▶ Exercise objective
Read the records below and report each line in which "intervention" occurs.

====

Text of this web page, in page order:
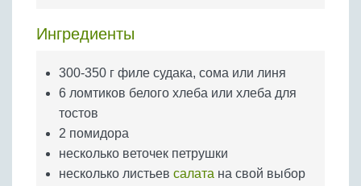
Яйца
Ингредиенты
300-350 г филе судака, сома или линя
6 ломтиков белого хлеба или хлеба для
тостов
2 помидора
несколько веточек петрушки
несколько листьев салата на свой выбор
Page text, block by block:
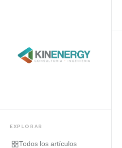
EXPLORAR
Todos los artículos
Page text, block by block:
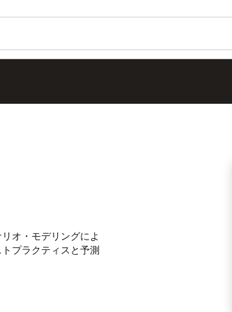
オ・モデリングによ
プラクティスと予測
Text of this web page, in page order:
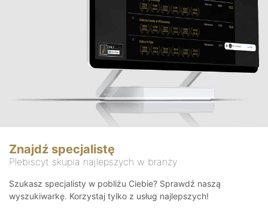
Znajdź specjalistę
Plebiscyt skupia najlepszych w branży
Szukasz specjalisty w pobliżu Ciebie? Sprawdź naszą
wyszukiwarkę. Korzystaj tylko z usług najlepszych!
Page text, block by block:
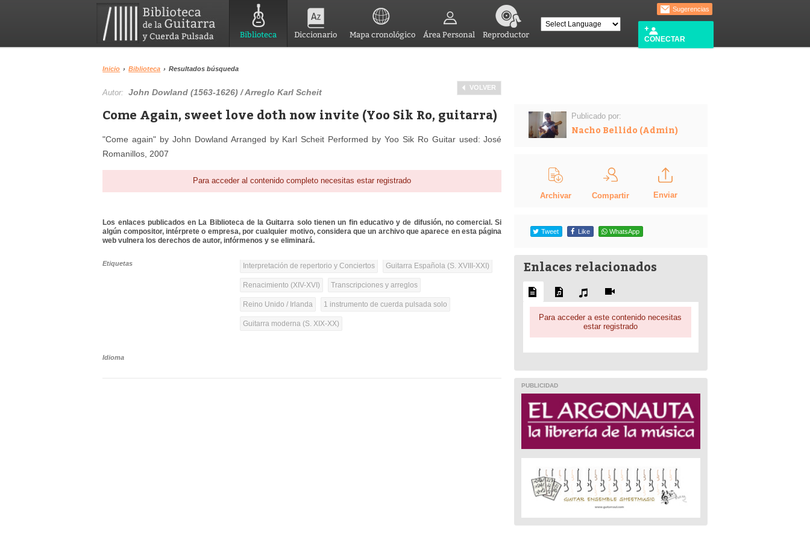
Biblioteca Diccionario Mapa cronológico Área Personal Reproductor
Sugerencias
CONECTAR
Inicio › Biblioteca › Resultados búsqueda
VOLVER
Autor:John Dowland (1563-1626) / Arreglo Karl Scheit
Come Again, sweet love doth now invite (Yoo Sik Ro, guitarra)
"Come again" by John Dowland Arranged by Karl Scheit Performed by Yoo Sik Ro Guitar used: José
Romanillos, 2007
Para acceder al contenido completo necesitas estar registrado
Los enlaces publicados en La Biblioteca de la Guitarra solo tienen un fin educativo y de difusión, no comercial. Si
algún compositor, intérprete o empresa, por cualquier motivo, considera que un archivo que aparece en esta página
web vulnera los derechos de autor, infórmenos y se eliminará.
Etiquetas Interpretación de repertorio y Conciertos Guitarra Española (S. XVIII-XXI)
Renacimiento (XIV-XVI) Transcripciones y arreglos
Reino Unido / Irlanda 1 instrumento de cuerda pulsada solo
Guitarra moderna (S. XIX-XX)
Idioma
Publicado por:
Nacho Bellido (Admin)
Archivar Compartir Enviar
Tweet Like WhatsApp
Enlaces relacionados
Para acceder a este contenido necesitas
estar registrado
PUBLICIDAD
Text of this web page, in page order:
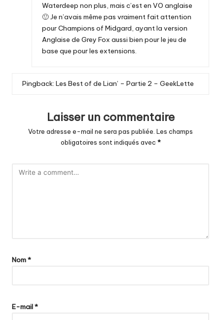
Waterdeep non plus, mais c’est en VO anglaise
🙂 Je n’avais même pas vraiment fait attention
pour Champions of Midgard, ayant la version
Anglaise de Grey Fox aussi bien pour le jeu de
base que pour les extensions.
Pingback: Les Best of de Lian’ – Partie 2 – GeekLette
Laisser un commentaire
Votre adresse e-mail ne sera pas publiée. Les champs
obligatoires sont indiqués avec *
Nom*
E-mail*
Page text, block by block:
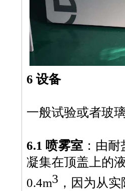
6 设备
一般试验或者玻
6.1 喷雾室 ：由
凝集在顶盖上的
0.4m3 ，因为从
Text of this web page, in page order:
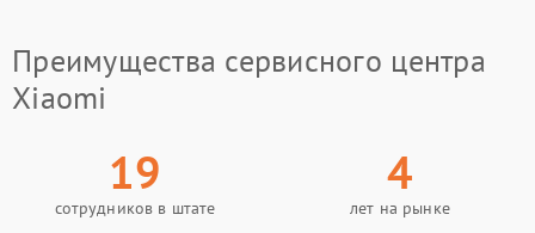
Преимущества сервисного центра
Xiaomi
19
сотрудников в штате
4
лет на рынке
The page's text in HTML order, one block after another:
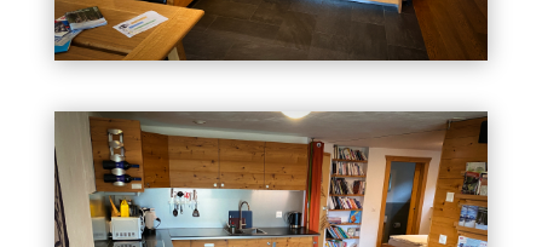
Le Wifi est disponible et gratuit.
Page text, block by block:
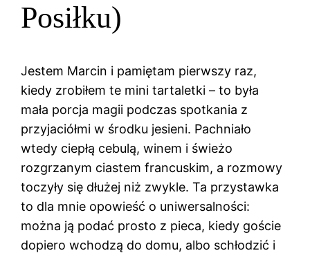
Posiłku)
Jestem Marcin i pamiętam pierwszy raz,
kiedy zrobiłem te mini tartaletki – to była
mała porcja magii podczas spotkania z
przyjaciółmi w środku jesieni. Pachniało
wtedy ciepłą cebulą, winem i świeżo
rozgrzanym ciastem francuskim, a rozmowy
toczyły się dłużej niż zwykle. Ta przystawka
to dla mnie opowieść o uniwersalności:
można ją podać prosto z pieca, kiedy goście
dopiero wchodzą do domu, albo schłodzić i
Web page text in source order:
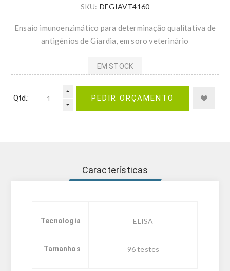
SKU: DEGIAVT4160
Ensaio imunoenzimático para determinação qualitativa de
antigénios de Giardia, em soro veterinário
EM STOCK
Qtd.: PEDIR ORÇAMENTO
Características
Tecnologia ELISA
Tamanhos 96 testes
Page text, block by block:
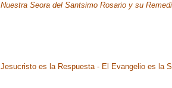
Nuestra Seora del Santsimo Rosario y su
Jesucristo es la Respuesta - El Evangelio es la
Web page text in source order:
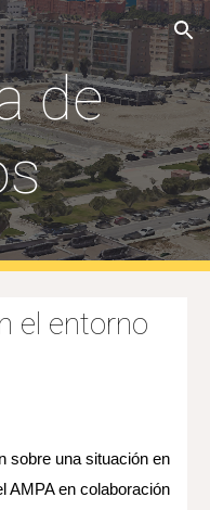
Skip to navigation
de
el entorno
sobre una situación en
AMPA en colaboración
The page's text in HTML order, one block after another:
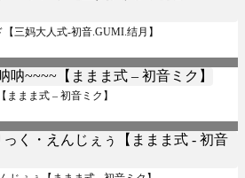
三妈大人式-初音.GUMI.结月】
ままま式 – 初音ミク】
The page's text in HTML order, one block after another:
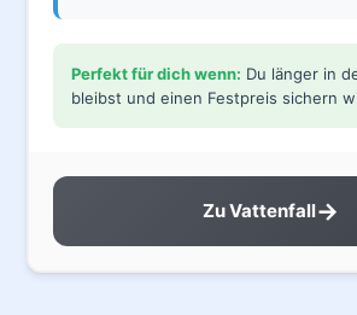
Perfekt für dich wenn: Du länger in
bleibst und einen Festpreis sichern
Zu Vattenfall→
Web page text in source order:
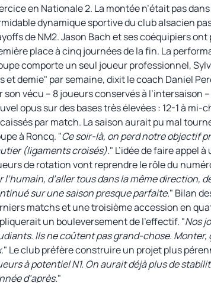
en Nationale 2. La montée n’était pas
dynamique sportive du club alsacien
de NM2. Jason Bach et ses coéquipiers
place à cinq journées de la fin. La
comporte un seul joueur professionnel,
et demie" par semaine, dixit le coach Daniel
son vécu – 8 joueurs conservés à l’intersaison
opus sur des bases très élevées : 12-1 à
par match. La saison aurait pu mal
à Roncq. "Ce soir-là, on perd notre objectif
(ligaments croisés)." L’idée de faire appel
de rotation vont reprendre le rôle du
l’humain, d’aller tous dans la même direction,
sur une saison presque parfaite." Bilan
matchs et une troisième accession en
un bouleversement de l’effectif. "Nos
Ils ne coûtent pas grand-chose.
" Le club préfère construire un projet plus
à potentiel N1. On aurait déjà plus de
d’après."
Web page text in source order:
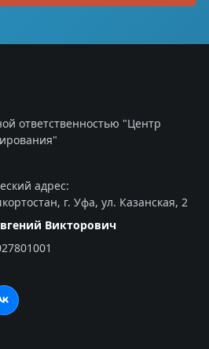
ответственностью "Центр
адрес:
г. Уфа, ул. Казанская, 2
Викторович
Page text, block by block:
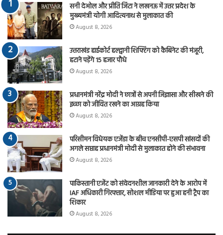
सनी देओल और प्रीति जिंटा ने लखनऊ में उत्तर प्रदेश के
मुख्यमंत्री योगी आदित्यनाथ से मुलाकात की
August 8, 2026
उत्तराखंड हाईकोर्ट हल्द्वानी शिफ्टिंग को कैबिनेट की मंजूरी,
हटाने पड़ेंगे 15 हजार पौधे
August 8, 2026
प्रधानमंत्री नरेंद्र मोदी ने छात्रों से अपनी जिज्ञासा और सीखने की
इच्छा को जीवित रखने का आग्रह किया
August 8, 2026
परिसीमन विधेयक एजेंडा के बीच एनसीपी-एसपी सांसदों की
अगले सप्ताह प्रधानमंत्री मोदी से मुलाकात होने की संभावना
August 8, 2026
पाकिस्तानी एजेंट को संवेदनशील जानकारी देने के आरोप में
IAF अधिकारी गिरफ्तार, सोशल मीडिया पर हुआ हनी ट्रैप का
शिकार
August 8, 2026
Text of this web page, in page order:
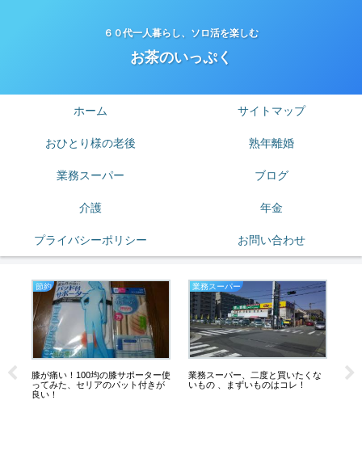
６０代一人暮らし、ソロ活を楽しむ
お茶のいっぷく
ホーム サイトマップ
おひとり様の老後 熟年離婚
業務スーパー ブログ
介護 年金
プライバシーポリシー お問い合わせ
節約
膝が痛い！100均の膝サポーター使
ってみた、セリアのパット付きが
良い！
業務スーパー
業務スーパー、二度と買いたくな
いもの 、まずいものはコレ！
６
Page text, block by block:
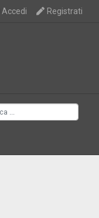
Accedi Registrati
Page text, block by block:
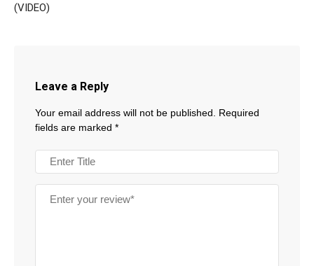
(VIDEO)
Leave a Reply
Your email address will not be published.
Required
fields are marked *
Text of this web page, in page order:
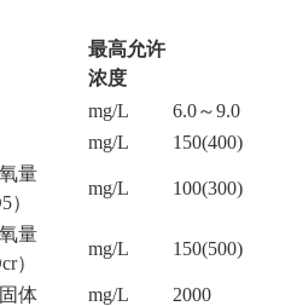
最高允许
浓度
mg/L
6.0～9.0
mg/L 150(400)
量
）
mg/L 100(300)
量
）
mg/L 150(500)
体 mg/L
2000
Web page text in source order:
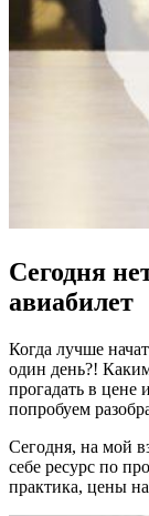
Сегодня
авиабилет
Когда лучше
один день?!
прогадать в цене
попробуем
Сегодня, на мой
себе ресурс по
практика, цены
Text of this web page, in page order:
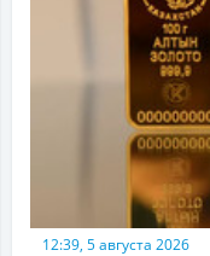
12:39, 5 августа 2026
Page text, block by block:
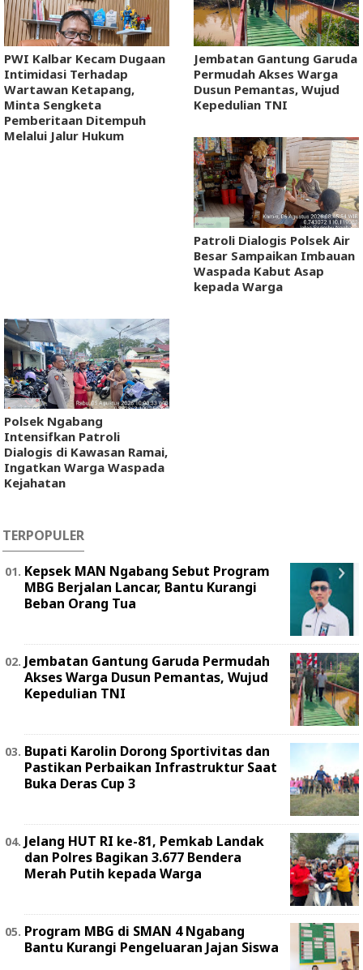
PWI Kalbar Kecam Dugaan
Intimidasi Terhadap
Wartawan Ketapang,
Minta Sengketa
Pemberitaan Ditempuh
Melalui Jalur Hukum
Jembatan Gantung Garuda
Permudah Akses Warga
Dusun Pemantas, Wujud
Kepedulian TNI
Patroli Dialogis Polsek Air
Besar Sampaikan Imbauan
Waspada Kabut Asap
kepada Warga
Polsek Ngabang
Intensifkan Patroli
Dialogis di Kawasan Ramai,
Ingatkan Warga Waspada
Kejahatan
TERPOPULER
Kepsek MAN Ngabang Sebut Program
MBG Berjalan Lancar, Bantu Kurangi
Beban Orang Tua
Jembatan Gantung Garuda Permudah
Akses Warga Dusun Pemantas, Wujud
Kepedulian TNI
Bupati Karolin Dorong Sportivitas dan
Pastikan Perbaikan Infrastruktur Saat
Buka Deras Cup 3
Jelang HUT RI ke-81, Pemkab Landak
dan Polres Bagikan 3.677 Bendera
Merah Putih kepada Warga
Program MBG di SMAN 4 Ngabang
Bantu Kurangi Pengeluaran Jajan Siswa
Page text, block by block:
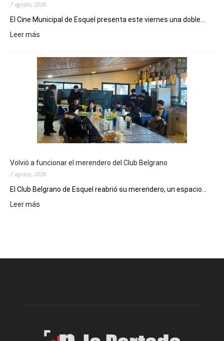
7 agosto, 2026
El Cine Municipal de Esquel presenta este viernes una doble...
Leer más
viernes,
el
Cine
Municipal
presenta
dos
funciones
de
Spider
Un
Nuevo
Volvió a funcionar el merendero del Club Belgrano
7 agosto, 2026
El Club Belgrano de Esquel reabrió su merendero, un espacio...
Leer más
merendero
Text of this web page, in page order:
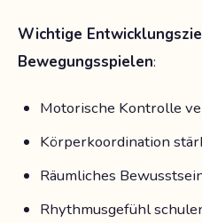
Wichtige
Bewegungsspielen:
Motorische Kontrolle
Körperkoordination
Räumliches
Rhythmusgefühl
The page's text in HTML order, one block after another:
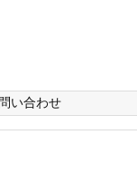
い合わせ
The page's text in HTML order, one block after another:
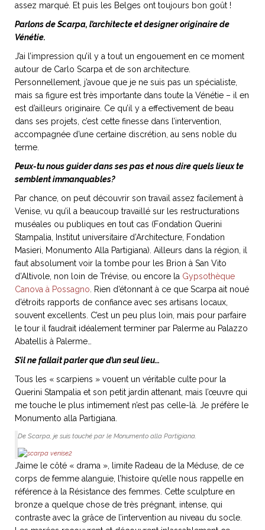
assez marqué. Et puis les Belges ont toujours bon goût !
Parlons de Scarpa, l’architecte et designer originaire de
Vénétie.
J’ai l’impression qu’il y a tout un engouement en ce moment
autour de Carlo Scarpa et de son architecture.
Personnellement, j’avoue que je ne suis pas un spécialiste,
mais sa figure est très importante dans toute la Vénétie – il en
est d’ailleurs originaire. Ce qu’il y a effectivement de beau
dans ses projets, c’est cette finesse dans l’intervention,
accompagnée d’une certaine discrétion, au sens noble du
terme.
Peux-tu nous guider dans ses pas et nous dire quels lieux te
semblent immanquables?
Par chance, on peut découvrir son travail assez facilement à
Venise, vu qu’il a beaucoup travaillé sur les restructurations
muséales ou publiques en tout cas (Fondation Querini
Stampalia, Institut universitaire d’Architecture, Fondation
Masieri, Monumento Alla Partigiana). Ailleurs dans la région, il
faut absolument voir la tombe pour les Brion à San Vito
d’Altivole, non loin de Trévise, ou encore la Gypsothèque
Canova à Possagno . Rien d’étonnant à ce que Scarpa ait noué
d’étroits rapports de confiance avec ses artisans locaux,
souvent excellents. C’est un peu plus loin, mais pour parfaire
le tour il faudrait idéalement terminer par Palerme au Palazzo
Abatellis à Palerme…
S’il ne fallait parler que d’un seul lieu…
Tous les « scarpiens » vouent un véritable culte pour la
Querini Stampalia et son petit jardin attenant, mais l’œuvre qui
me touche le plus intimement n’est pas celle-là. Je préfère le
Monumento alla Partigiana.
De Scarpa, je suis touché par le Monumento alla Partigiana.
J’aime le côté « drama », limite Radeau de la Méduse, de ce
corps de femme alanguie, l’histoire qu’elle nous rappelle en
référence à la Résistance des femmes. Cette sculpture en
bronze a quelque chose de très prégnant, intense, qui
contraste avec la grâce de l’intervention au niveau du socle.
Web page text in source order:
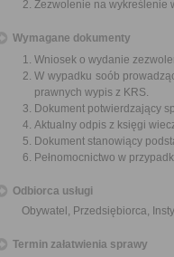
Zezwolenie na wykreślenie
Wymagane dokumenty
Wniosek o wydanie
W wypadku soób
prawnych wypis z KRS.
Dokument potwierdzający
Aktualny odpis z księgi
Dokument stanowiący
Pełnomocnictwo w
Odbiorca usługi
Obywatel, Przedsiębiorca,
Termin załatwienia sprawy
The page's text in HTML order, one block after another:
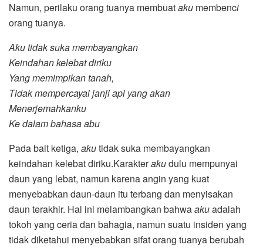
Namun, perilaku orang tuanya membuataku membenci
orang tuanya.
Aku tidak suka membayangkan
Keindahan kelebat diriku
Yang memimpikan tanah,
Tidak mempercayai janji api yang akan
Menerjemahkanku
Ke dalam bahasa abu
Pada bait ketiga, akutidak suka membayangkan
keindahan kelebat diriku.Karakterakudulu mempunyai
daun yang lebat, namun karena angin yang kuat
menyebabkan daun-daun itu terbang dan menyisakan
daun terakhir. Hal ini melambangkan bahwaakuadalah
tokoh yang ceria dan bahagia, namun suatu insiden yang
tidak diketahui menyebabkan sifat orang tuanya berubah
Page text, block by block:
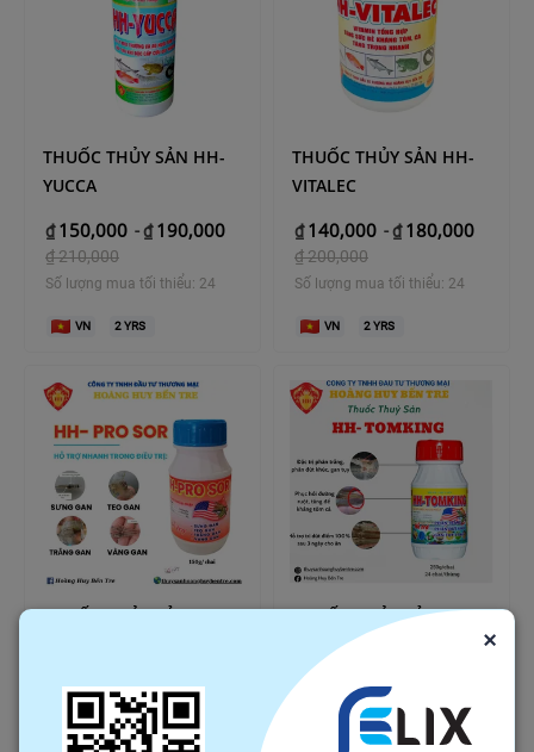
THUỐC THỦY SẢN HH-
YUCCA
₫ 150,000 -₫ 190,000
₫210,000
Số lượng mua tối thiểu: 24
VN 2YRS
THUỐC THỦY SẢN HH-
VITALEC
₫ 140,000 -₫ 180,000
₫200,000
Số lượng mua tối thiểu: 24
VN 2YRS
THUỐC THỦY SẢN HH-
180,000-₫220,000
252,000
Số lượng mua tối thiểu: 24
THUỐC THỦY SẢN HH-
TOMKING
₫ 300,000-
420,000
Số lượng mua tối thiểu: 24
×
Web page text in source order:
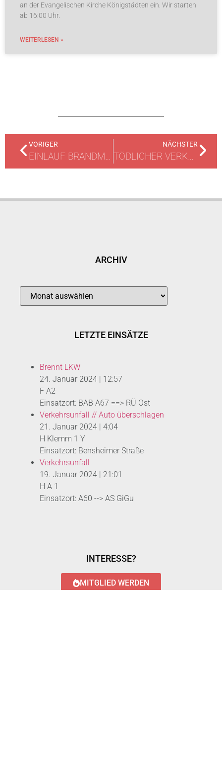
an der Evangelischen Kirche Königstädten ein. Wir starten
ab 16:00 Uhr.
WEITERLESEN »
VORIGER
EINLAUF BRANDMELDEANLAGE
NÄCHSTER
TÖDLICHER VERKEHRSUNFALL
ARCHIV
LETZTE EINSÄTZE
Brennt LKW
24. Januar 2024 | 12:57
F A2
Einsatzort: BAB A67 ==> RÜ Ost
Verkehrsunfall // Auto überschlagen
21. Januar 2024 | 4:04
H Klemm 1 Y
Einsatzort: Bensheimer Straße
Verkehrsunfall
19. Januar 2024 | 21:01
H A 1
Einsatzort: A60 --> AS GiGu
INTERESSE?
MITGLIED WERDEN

====

▶ Exercise solution
dans ses projets, c’est cette finesse dans l’intervention,
contraste avec la grâce de l’intervention au niveau du socle.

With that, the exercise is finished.